Seleniso's triplet considered second-line option for multiple myeloma

The BOSTON study [NCT03110562] looked at selinexor in the setting of early relapse, so 402 patients were treated with lines 1 to 3. This is a phase 3 trial with two arms: seliniso, bortezomib, dexamethasone (SVd) versus bortezomib and dexamethasone (Vd). Bortezomib was administered differently in the second group; the Vd group was given every two weeks. The primary endpoint is progression-free survival (PFS). Patients were stratified according to whether they had ever taken bortezomib. More than half of the patients were older than 65 years, and less than 20% had Revised International Staging System stage III high-risk disease.

Baseline characteristics were well balanced between the two arms. 17p deletion was found in 11% of the supraventricular tachycardia group [n=95] and 8% of the supraventricular tachycardia group [n=007]. Most patients received 1 course of treatment, so most patients were at first relapse, and most patients had previously received bortezomib, so many patients had initially received VRd [bortezomib, lenalidomide (Revlimid), dexamethasone] or had received some bortezomib-based regimen in the first line, which is slightly different from our case. In this study, many patients took bortezomib before taking selinesol and bortezomib. Not many of them were on daratumumab; only 6% of patients who received SVd and 3% of patients who received Vd had daratumumab. But most people had taken bortezomib before joining the study.

There is certainly a PFS advantage to adding selinesol to bortezomib and dexamethasoneParticularly in those who had previously received bortezomib, the median PFS was 13.93 months for SVd compared with 9.46 months for Vd, and the HR was 0.70 [95% CI, 0.53-0.93; P=0.0075]. As a result, the risk of death or progression was reduced by 30% with triplet. So if selinesol is added to bortezomib, patients may become sensitized to it again, even though they had it before their first relapse. .

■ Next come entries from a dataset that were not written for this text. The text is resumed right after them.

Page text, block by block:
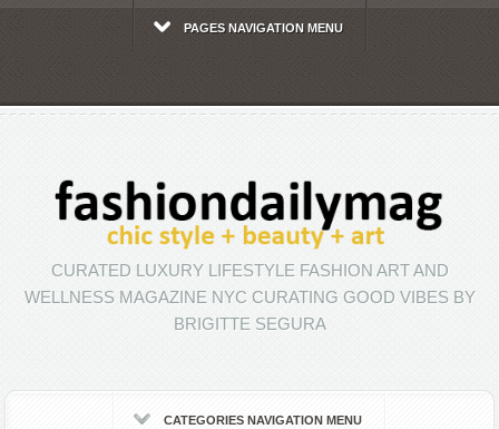
PAGES NAVIGATION MENU
CURATED LUXURY LIFESTYLE FASHION ART AND
WELLNESS MAGAZINE NYC CURATING GOOD VIBES BY
BRIGITTE SEGURA
CATEGORIES NAVIGATION MENU
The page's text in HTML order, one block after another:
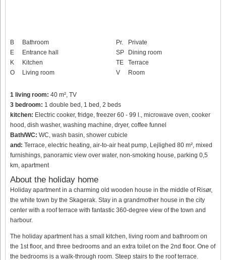
B
Bathroom
E
Entrance hall
K
Kitchen
O
Living room
Pr.
Private
SP
Dining room
TE
Terrace
V
Room
1 living room: 40 m², TV
3 bedroom: 1 double bed, 1 bed, 2 beds
kitchen: Electric cooker, fridge, freezer 60 - 99 l., microwave oven, cooker
hood, dish washer, washing machine, dryer, coffee funnel
Bath/WC: WC, wash basin, shower cubicle
and: Terrace, electric heating, air-to-air heat pump, Lejlighed 80 m², mixed
furnishings, panoramic view over water, non-smoking house, parking 0,5
km, apartment
About the holiday home
Holiday apartment in a charming old wooden house in the middle of Risør,
the white town by the Skagerak. Stay in a grandmother house in the city
center with a roof terrace with fantastic 360-degree view of the town and
harbour.
The holiday apartment has a small kitchen, living room and bathroom on
the 1st floor, and three bedrooms and an extra toilet on the 2nd floor. One of
the bedrooms is a walk-through room. Steep stairs to the roof terrace.
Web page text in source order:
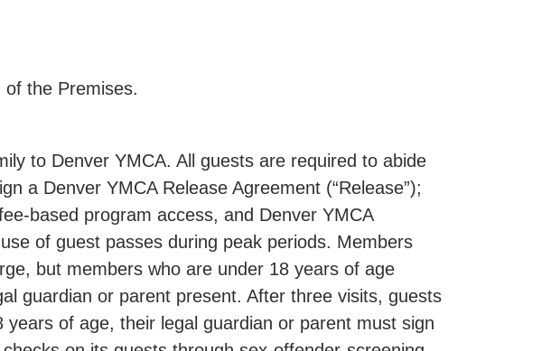
the Premises.
to Denver YMCA. All guests are required to abide
a Denver YMCA Release Agreement (“Release”);
based program access, and Denver YMCA
of guest passes during peak periods. Members
but members who are under 18 years of age
guardian or parent present. After three visits, guests
of age, their legal guardian or parent must sign
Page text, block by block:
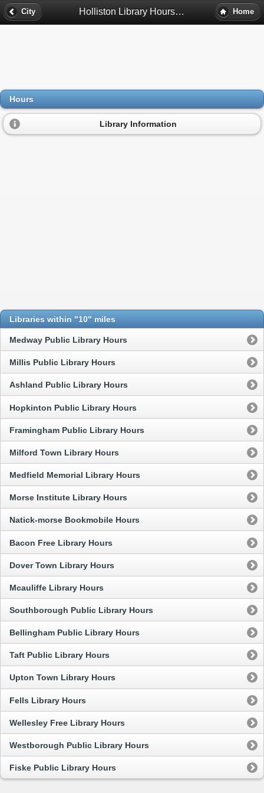
City Holliston Library Hours - Holliston, Ma Home
Hours
Library Information
Libraries within "10" miles
Medway Public Library Hours
Millis Public Library Hours
Ashland Public Library Hours
Hopkinton Public Library Hours
Framingham Public Library Hours
Milford Town Library Hours
Medfield Memorial Library Hours
Morse Institute Library Hours
Natick-morse Bookmobile Hours
Bacon Free Library Hours
Dover Town Library Hours
Mcauliffe Library Hours
Southborough Public Library Hours
Bellingham Public Library Hours
Taft Public Library Hours
Upton Town Library Hours
Fells Library Hours
Wellesley Free Library Hours
Westborough Public Library Hours
Fiske Public Library Hours
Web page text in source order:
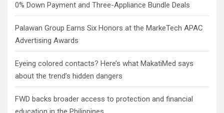
0% Down Payment and Three-Appliance Bundle Deals
Palawan Group Earns Six Honors at the MarkeTech APAC
Advertising Awards
Eyeing colored contacts? Here’s what MakatiMed says
about the trend’s hidden dangers
FWD backs broader access to protection and financial
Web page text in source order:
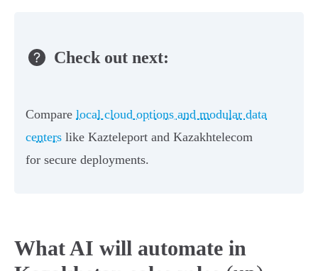
Check out next:
Compare local cloud options and modular data
centers like Kazteleport and Kazakhtelecom
for secure deployments.
What AI will automate in
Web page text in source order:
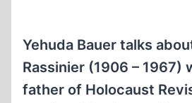
Yehuda Bauer talks
Rassinier (1906 –
father of Holocaust
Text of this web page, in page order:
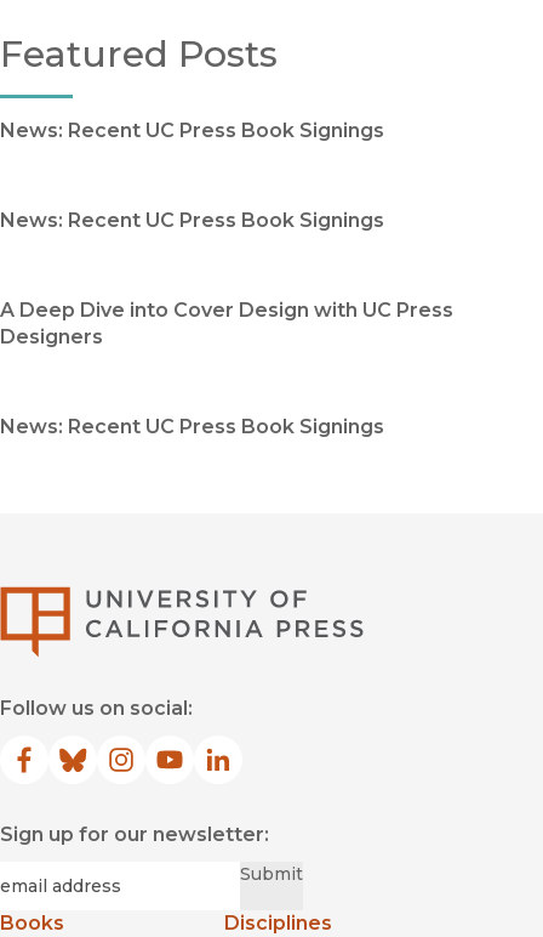
Featured Posts
News: Recent UC Press Book Signings
News: Recent UC Press Book Signings
A Deep Dive into Cover Design with UC Press
Designers
News: Recent UC Press Book Signings
Follow us on social:
Facebook
(opens in new window)
Bluesky
(opens in new window)
Instagram
(opens in new window)
YouTube
(opens in new window)
LinkedIn
(opens in new window)
Sign up for our newsletter:
Submit
Books
Disciplines
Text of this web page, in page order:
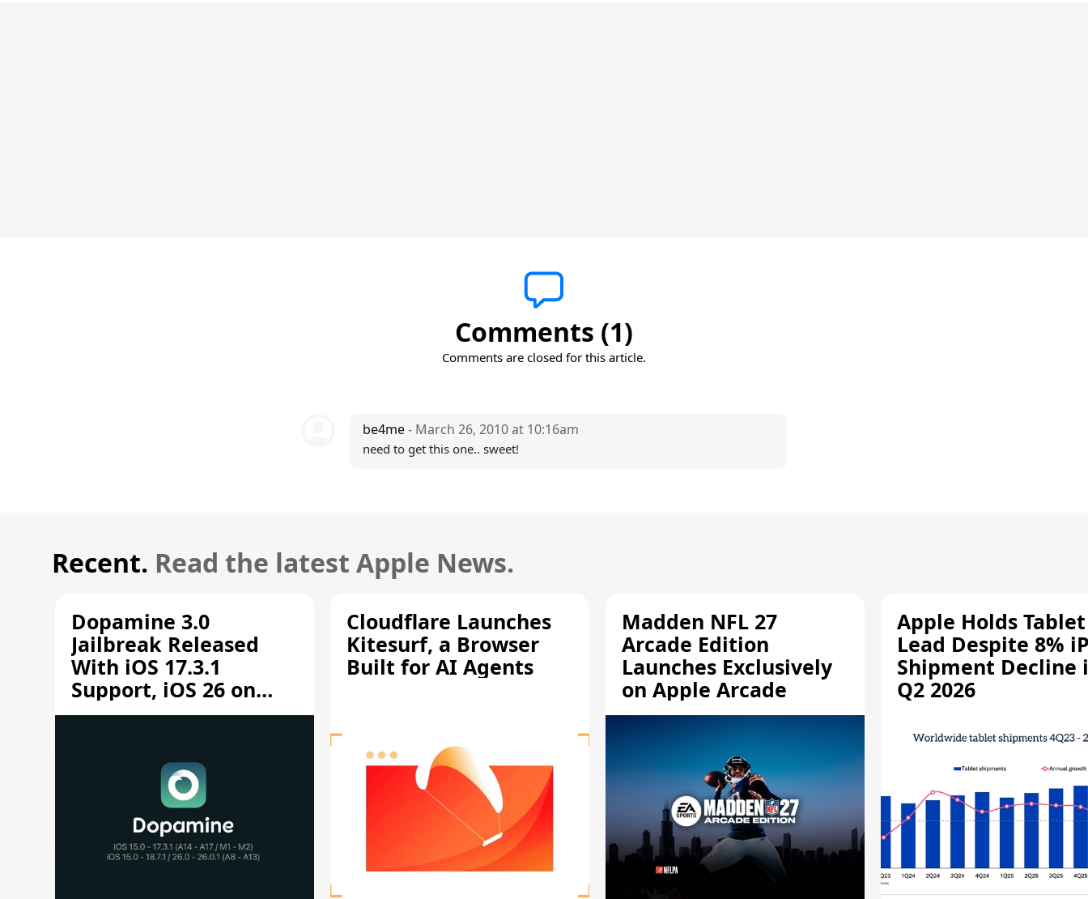
Comments (1)
Comments are closed for this article.
be4me- March 26, 2010 at 10:16am
need to get this one.. sweet!
Recent. Read the latest Apple News.
Dopamine 3.0
Jailbreak Released
With iOS 17.3.1
Support, iOS 26 on
A12/A13
Cloudflare Launches
Kitesurf, a Browser
Built for AI Agents
Madden NFL 27
Arcade Edition
Launches Exclusively
on Apple Arcade
Apple Holds Tablet
Lead Despite 8%
Shipment Decline
Q2 2026
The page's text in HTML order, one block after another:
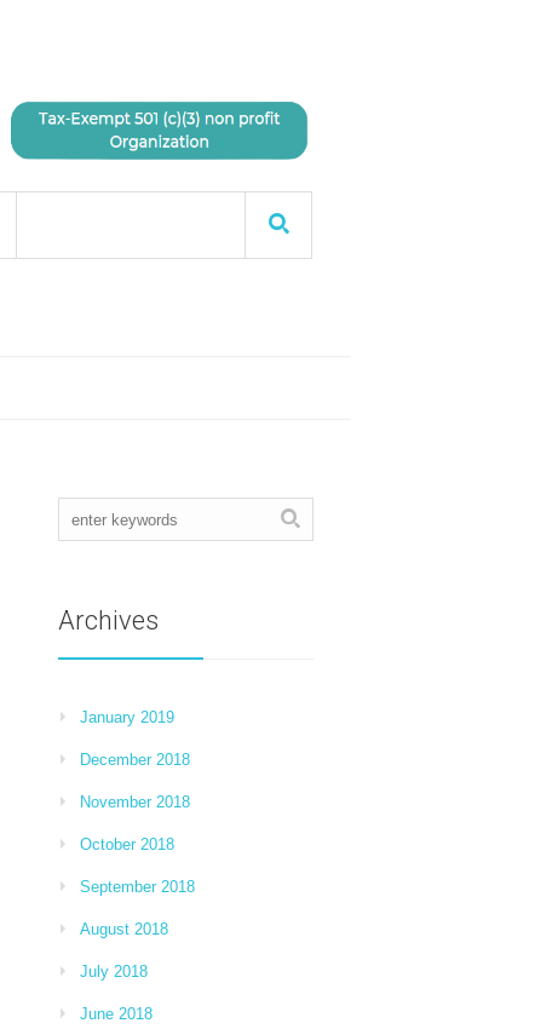
Archives
January 2019
December 2018
November 2018
October 2018
September 2018
August 2018
July 2018
June 2018
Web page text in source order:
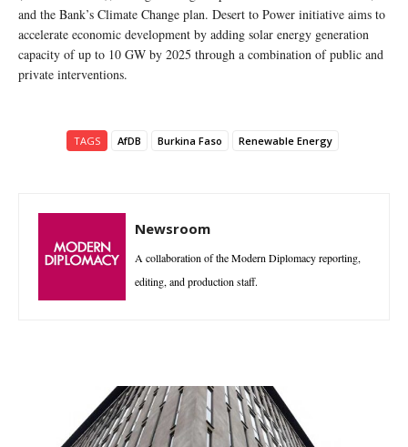
and the Bank’s Climate Change plan. Desert to Power initiative aims to
accelerate economic development by adding solar energy generation
capacity of up to 10 GW by 2025 through a combination of public and
private interventions.
TAGS AfDB Burkina Faso Renewable Energy
Newsroom
A collaboration of the Modern Diplomacy reporting,
editing, and production staff.
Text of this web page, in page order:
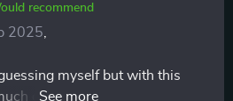
recommend
2025
myself but with this
confidence! The gentle
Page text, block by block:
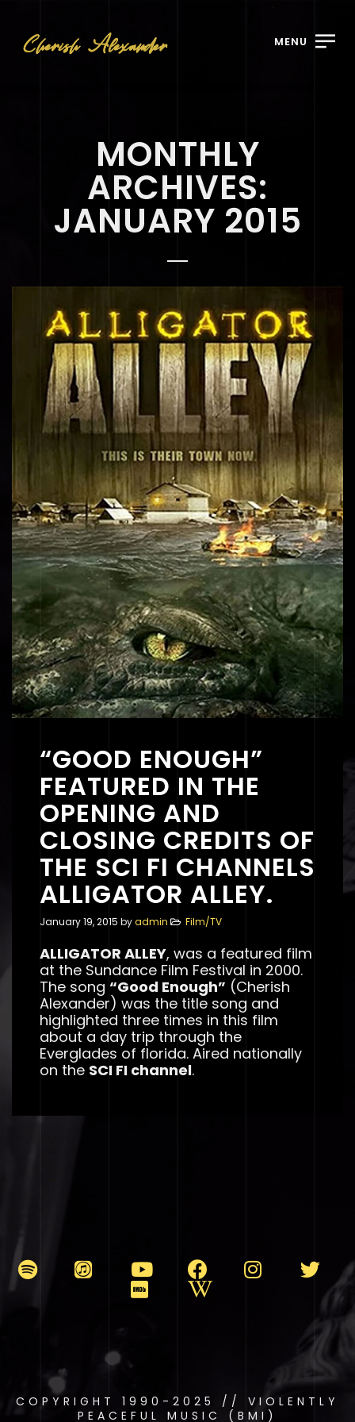
MENU
MONTHLY
ARCHIVES:
JANUARY 2015
“GOOD ENOUGH”
FEATURED IN THE
OPENING AND
CLOSING CREDITS OF
THE SCI FI CHANNELS
ALLIGATOR ALLEY.
January 19, 2015 byadmin Film/TV
ALLIGATOR ALLEY, was a featured film
at the Sundance Film Festival in 2000.
The song “Good Enough” (Cherish
Alexander) was the title song and
highlighted three times in this film
about a day trip through the
Everglades of florida. Aired nationally
on the SCI FI channel.
COPYRIGHT 1990-2025 // VIOLENTLY
PEACEFUL MUSIC (BMI)
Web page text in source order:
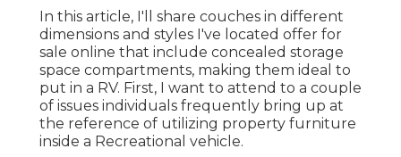
In this article, I'll share couches in different
dimensions and styles I've located offer for
sale online that include concealed storage
space compartments, making them ideal to
put in a RV. First, I want to attend to a couple
of issues individuals frequently bring up at
the reference of utilizing property furniture
inside a Recreational vehicle.
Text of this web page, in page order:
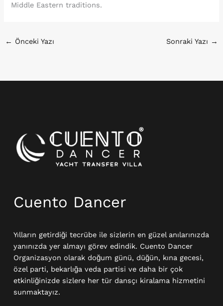
Middle Eastern traditions.
← Önceki Yazı Sonraki Yazı →
Cuento Dancer
Yılların getirdiği tecrübe ile sizlerin en güzel anılarınızda
yanınızda yer almayı görev edindik. Cuento Dancer
Organizasyon olarak doğum günü, düğün, kına gecesi,
özel parti, bekarlığa veda partisi ve daha bir çok
etkinliğinizde sizlere her tür dansçı kiralama hizmetini
sunmaktayız.
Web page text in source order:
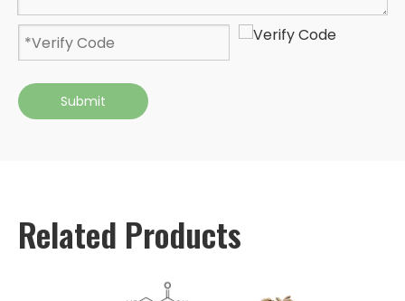
Submit
Related Products
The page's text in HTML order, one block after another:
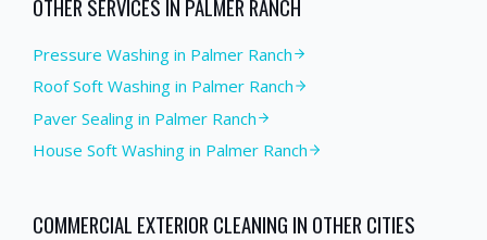
OTHER SERVICES IN PALMER RANCH
Pressure Washing in Palmer Ranch
Roof Soft Washing in Palmer Ranch
Paver Sealing in Palmer Ranch
House Soft Washing in Palmer Ranch
COMMERCIAL EXTERIOR CLEANING IN OTHER CITIES
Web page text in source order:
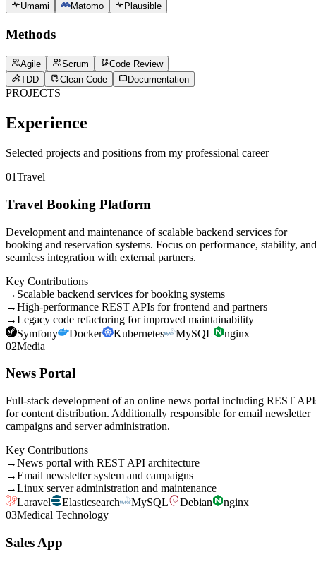
Umami Matomo Plausible
Methods
Agile Scrum
Code Review
TDD
Clean Code Documentation
PROJECTS
Experience
Selected projects and positions from my professional career
01Travel
Travel Booking Platform
Development and maintenance of scalable backend services for
booking and reservation systems. Focus on performance, stability, and
seamless integration with external partners.
Key Contributions
→ Scalable backend services for booking systems
→High-performance REST APIs for frontend and partners
→Legacy code refactoring for improved maintainability
Symfony
Docker Kubernetes MySQL
nginx
02Media
News Portal
Full-stack development of an online news portal including REST
for content distribution. Additionally responsible for email newsletter
campaigns and server administration.
Key Contributions
→News portal with REST API architecture
→Email newsletter system and campaigns
→Linux server administration and maintenance
Laravel
Elasticsearch MySQL Debian
nginx
03Medical Technology
Sales App
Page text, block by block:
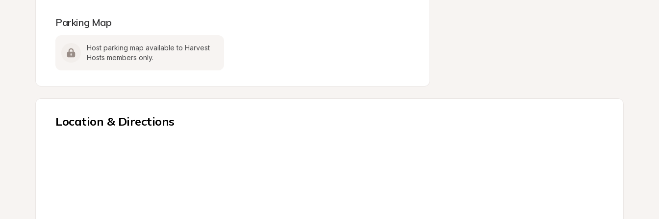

The objective response rates for SVd and Vd were 76.4% and 62.3%, respectively, so the triplet group had a higher response rate. 2 The median duration of response was approximately 1 month in both groups, with the median duration of response being longer in the SVd group, thus 20.3 months and 12.9 months [Vd group], respectively.

Subgroups such as cytogenetics, prior usedaratumumab, renal impairment, age, and prior bortezomib use did influence the results. Addition of selinesol was effective in all patients regardless of cytogenetics. Patients with high-risk cytogenetics did better when selinesol was added. Older patients had better median PFS with the addition of selinesol.

AboutAdverse events [AE] of SVd, most are hematological adverse events. Thrombocytopenia was common; 60% of patients had any degree of thrombocytopenia [in the SVd group]. About one-third had any grade of anemia, and 15% had any grade of neutropenia. Any level of fatigue was common, occurring in 42% of cases. Gastrointestinal adverse events were common; half of the patients had any degree of nausea. About a quarter of patients lose weight, and about a third of patients at any level experience a loss of appetite. A large number of patients in the study required dose adjustments [treatment-related adverse events discontinuation, SVd 21%, Vd 16%].